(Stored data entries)
- - -
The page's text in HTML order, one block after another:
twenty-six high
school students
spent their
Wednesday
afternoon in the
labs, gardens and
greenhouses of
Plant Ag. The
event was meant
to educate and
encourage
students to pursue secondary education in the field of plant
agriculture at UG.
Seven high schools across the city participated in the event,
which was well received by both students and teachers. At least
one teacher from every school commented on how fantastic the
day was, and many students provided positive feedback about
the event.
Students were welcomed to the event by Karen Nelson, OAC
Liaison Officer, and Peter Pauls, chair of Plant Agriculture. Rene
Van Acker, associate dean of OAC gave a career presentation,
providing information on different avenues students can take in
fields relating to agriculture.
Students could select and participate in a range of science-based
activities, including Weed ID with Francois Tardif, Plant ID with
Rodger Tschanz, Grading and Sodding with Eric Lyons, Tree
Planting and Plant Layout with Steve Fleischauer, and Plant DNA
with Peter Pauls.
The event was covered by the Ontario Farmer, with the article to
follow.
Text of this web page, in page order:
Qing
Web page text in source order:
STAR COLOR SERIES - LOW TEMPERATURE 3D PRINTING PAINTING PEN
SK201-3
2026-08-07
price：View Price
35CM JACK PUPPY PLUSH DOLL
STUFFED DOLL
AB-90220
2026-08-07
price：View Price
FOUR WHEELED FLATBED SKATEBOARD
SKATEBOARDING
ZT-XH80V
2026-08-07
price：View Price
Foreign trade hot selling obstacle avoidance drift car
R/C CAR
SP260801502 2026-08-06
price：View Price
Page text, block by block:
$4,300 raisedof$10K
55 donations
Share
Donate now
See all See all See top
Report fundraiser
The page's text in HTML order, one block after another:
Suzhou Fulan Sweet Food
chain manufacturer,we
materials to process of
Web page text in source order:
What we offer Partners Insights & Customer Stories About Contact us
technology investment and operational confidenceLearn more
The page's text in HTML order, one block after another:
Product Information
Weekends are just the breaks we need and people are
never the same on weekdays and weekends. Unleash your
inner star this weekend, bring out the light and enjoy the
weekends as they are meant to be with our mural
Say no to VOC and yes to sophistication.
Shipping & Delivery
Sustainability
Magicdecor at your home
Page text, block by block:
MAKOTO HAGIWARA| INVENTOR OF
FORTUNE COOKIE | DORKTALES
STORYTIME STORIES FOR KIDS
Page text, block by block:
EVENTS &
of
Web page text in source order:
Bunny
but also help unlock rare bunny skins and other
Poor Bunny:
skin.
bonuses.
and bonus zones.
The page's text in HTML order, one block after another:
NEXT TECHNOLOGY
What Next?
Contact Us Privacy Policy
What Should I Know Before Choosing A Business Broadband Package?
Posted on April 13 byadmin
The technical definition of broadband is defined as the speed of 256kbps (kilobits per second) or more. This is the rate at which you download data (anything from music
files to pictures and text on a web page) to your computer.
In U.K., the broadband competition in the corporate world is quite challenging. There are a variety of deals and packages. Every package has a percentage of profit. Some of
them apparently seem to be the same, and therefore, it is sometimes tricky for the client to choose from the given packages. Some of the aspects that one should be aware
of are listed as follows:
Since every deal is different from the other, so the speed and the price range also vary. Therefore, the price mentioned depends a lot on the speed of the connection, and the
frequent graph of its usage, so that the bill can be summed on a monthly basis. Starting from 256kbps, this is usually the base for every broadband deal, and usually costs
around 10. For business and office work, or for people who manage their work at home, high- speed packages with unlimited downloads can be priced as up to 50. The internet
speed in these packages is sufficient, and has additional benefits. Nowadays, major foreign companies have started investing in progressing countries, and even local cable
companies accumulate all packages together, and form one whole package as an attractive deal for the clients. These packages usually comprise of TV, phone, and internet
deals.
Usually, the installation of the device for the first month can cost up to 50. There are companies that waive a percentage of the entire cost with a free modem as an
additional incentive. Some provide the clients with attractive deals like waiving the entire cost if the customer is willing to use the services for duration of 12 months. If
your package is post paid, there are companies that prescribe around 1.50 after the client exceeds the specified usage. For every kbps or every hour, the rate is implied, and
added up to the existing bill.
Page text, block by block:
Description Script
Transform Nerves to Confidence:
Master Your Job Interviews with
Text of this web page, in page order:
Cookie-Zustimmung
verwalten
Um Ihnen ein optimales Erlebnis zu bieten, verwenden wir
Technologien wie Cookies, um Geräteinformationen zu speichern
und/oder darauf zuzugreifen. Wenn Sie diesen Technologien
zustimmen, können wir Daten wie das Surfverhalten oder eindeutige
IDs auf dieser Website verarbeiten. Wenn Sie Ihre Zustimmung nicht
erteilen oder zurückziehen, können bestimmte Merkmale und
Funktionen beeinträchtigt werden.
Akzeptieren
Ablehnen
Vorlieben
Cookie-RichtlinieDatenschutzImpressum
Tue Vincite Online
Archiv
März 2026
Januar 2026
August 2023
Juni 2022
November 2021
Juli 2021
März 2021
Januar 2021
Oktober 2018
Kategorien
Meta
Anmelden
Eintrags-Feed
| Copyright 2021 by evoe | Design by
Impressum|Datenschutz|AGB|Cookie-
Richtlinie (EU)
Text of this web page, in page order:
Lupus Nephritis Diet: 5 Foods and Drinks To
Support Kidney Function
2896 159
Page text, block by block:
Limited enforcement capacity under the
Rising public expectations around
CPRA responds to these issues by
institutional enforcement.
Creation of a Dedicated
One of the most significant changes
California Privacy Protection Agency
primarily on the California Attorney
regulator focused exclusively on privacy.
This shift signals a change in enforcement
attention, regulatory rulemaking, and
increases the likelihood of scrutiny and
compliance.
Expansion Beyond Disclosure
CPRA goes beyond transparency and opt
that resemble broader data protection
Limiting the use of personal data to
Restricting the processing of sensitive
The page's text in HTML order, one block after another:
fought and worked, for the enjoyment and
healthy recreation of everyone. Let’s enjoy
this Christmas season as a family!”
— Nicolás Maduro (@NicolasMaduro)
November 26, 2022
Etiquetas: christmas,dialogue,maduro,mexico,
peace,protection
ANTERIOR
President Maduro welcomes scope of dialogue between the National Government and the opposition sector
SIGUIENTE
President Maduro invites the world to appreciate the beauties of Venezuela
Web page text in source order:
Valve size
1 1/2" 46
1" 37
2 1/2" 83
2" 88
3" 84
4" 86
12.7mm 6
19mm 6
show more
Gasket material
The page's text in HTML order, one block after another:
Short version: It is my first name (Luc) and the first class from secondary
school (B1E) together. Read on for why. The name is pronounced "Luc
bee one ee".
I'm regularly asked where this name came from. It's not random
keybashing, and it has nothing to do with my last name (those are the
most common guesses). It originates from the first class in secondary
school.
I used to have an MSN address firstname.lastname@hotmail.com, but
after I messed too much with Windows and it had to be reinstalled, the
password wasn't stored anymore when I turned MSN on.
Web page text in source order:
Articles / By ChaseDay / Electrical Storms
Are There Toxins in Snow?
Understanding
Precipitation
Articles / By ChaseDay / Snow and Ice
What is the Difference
- - -
_Work item_
Output all of the entries, exactly as they are written.

_Solution for this exercise_
The page's text in HTML order, one block after another:
twenty-six high
school students
spent their
Wednesday
afternoon in the
labs, gardens and
greenhouses of
Plant Ag. The
event was meant
to educate and
encourage
students to pursue secondary education in the field of plant
agriculture at UG.
Seven high schools across the city participated in the event,
which was well received by both students and teachers. At least
one teacher from every school commented on how fantastic the
day was, and many students provided positive feedback about
the event.
Students were welcomed to the event by Karen Nelson, OAC
Liaison Officer, and Peter Pauls, chair of Plant Agriculture. Rene
Van Acker, associate dean of OAC gave a career presentation,
providing information on different avenues students can take in
fields relating to agriculture.
Students could select and participate in a range of science-based
activities, including Weed ID with Francois Tardif, Plant ID with
Rodger Tschanz, Grading and Sodding with Eric Lyons, Tree
Planting and Plant Layout with Steve Fleischauer, and Plant DNA
with Peter Pauls.
The event was covered by the Ontario Farmer, with the article to
follow.
Text of this web page, in page order:
Qing
Web page text in source order:
STAR COLOR SERIES - LOW TEMPERATURE 3D PRINTING PAINTING PEN
SK201-3
2026-08-07
price：View Price
35CM JACK PUPPY PLUSH DOLL
STUFFED DOLL
AB-90220
2026-08-07
price：View Price
FOUR WHEELED FLATBED SKATEBOARD
SKATEBOARDING
ZT-XH80V
2026-08-07
price：View Price
Foreign trade hot selling obstacle avoidance drift car
R/C CAR
SP260801502 2026-08-06
price：View Price
Page text, block by block:
$4,300 raisedof$10K
55 donations
Share
Donate now
See all See all See top
Report fundraiser
The page's text in HTML order, one block after another:
Suzhou Fulan Sweet Food
chain manufacturer,we
materials to process of
Web page text in source order:
What we offer Partners Insights & Customer Stories About Contact us
technology investment and operational confidenceLearn more
The page's text in HTML order, one block after another:
Product Information
Weekends are just the breaks we need and people are
never the same on weekdays and weekends. Unleash your
inner star this weekend, bring out the light and enjoy the
weekends as they are meant to be with our mural
Say no to VOC and yes to sophistication.
Shipping & Delivery
Sustainability
Magicdecor at your home
Page text, block by block:
MAKOTO HAGIWARA| INVENTOR OF
FORTUNE COOKIE | DORKTALES
STORYTIME STORIES FOR KIDS
Page text, block by block:
EVENTS &
of
Web page text in source order:
Bunny
but also help unlock rare bunny skins and other
Poor Bunny:
skin.
bonuses.
and bonus zones.
The page's text in HTML order, one block after another:
NEXT TECHNOLOGY
What Next?
Contact Us Privacy Policy
What Should I Know Before Choosing A Business Broadband Package?
Posted on April 13 byadmin
The technical definition of broadband is defined as the speed of 256kbps (kilobits per second) or more. This is the rate at which you download data (anything from music
files to pictures and text on a web page) to your computer.
In U.K., the broadband competition in the corporate world is quite challenging. There are a variety of deals and packages. Every package has a percentage of profit. Some of
them apparently seem to be the same, and therefore, it is sometimes tricky for the client to choose from the given packages. Some of the aspects that one should be aware
of are listed as follows:
Since every deal is different from the other, so the speed and the price range also vary. Therefore, the price mentioned depends a lot on the speed of the connection, and the
frequent graph of its usage, so that the bill can be summed on a monthly basis. Starting from 256kbps, this is usually the base for every broadband deal, and usually costs
around 10. For business and office work, or for people who manage their work at home, high- speed packages with unlimited downloads can be priced as up to 50. The internet
speed in these packages is sufficient, and has additional benefits. Nowadays, major foreign companies have started investing in progressing countries, and even local cable
companies accumulate all packages together, and form one whole package as an attractive deal for the clients. These packages usually comprise of TV, phone, and internet
deals.
Usually, the installation of the device for the first month can cost up to 50. There are companies that waive a percentage of the entire cost with a free modem as an
additional incentive. Some provide the clients with attractive deals like waiving the entire cost if the customer is willing to use the services for duration of 12 months. If
your package is post paid, there are companies that prescribe around 1.50 after the client exceeds the specified usage. For every kbps or every hour, the rate is implied, and
added up to the existing bill.
Page text, block by block:
Description Script
Transform Nerves to Confidence:
Master Your Job Interviews with
Text of this web page, in page order:
Cookie-Zustimmung
verwalten
Um Ihnen ein optimales Erlebnis zu bieten, verwenden wir
Technologien wie Cookies, um Geräteinformationen zu speichern
und/oder darauf zuzugreifen. Wenn Sie diesen Technologien
zustimmen, können wir Daten wie das Surfverhalten oder eindeutige
IDs auf dieser Website verarbeiten. Wenn Sie Ihre Zustimmung nicht
erteilen oder zurückziehen, können bestimmte Merkmale und
Funktionen beeinträchtigt werden.
Akzeptieren
Ablehnen
Vorlieben
Cookie-RichtlinieDatenschutzImpressum
Tue Vincite Online
Archiv
März 2026
Januar 2026
August 2023
Juni 2022
November 2021
Juli 2021
März 2021
Januar 2021
Oktober 2018
Kategorien
Meta
Anmelden
Eintrags-Feed
| Copyright 2021 by evoe | Design by
Impressum|Datenschutz|AGB|Cookie-
Richtlinie (EU)
Text of this web page, in page order:
Lupus Nephritis Diet: 5 Foods and Drinks To
Support Kidney Function
2896 159
Page text, block by block:
Limited enforcement capacity under the
Rising public expectations around
CPRA responds to these issues by
institutional enforcement.
Creation of a Dedicated
One of the most significant changes
California Privacy Protection Agency
primarily on the California Attorney
regulator focused exclusively on privacy.
This shift signals a change in enforcement
attention, regulatory rulemaking, and
increases the likelihood of scrutiny and
compliance.
Expansion Beyond Disclosure
CPRA goes beyond transparency and opt
that resemble broader data protection
Limiting the use of personal data to
Restricting the processing of sensitive
The page's text in HTML order, one block after another:
fought and worked, for the enjoyment and
healthy recreation of everyone. Let’s enjoy
this Christmas season as a family!”
— Nicolás Maduro (@NicolasMaduro)
November 26, 2022
Etiquetas: christmas,dialogue,maduro,mexico,
peace,protection
ANTERIOR
President Maduro welcomes scope of dialogue between the National Government and the opposition sector
SIGUIENTE
President Maduro invites the world to appreciate the beauties of Venezuela
Web page text in source order:
Valve size
1 1/2" 46
1" 37
2 1/2" 83
2" 88
3" 84
4" 86
12.7mm 6
19mm 6
show more
Gasket material
The page's text in HTML order, one block after another:
Short version: It is my first name (Luc) and the first class from secondary
school (B1E) together. Read on for why. The name is pronounced "Luc
bee one ee".
I'm regularly asked where this name came from. It's not random
keybashing, and it has nothing to do with my last name (those are the
most common guesses). It originates from the first class in secondary
school.
I used to have an MSN address firstname.lastname@hotmail.com, but
after I messed too much with Windows and it had to be reinstalled, the
password wasn't stored anymore when I turned MSN on.
Web page text in source order:
Articles / By ChaseDay / Electrical Storms
Are There Toxins in Snow?
Understanding
Precipitation
Articles / By ChaseDay / Snow and Ice
What is the Difference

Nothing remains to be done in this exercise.